§ **Task to complete**
All lines of the material that contain "Management" must be copied out.

§ **Supplied material**
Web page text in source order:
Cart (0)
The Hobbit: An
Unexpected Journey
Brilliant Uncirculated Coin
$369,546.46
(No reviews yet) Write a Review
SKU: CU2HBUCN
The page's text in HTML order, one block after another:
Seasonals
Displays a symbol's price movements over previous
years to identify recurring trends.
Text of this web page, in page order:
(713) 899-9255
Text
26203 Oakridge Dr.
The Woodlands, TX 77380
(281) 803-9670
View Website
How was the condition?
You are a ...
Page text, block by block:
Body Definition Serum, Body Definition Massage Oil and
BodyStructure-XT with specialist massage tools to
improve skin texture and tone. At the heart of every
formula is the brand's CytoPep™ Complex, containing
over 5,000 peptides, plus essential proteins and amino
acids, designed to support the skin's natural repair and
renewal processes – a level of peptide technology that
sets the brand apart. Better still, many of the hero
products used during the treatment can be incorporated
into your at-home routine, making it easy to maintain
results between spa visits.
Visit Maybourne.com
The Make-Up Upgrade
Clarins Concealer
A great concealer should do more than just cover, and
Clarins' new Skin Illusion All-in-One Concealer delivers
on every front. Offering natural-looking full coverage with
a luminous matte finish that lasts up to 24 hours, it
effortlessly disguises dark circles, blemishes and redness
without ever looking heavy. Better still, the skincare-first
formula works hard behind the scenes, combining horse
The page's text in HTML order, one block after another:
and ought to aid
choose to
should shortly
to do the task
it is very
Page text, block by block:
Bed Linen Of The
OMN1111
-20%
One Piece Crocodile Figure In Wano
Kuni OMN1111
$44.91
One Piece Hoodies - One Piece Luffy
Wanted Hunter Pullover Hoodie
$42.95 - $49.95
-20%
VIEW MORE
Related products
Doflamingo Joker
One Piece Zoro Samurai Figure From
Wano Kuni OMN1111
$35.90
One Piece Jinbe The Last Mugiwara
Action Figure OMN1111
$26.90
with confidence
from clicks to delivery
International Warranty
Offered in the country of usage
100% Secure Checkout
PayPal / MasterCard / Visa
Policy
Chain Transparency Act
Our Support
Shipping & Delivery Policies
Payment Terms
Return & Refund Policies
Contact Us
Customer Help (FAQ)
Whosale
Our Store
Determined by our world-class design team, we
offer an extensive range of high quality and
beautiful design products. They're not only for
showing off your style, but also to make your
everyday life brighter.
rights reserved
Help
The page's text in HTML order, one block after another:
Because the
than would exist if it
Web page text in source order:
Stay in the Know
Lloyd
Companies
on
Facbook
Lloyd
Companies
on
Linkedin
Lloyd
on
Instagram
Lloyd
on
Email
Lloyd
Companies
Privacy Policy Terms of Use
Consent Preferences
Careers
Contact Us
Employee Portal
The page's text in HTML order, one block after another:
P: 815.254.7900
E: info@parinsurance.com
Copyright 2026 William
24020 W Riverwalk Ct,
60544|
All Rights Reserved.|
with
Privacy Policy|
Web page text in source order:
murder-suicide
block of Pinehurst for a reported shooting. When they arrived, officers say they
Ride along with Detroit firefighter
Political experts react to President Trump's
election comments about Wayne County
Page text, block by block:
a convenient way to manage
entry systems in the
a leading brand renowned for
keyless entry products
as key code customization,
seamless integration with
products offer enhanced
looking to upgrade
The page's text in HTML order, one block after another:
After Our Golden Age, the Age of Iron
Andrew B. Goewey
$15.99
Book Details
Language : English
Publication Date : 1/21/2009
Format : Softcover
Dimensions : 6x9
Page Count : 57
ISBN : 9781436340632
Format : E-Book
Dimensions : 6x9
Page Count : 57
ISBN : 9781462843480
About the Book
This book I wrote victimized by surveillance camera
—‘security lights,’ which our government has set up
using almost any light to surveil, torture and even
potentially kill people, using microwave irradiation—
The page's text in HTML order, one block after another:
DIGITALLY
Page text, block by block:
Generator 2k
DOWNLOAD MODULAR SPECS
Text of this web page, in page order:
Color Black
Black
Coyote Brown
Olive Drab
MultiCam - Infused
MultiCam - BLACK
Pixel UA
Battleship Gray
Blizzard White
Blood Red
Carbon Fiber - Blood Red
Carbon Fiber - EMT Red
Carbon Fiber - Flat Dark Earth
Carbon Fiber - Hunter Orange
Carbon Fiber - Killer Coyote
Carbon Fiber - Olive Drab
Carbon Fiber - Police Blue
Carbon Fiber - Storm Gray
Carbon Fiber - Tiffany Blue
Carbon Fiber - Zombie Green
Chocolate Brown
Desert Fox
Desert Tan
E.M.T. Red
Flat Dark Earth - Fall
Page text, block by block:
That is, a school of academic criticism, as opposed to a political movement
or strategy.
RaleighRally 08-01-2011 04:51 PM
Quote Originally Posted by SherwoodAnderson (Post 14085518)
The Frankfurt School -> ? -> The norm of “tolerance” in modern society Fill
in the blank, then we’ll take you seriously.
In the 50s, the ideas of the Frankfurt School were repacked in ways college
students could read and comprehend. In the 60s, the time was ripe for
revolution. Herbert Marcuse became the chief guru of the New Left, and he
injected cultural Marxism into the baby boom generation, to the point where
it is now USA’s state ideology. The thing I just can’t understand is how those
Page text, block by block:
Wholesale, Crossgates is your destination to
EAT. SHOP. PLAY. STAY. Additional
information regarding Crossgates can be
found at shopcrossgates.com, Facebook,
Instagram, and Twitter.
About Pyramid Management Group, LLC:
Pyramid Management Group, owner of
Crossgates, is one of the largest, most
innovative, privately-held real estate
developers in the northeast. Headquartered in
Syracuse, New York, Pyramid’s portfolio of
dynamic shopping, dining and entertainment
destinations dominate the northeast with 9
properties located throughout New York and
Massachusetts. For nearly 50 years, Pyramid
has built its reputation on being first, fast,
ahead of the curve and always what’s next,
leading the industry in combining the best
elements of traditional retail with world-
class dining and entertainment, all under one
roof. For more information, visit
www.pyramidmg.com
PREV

§ **Task solution**
About Pyramid Management Group, LLC:
Pyramid Management Group, owner of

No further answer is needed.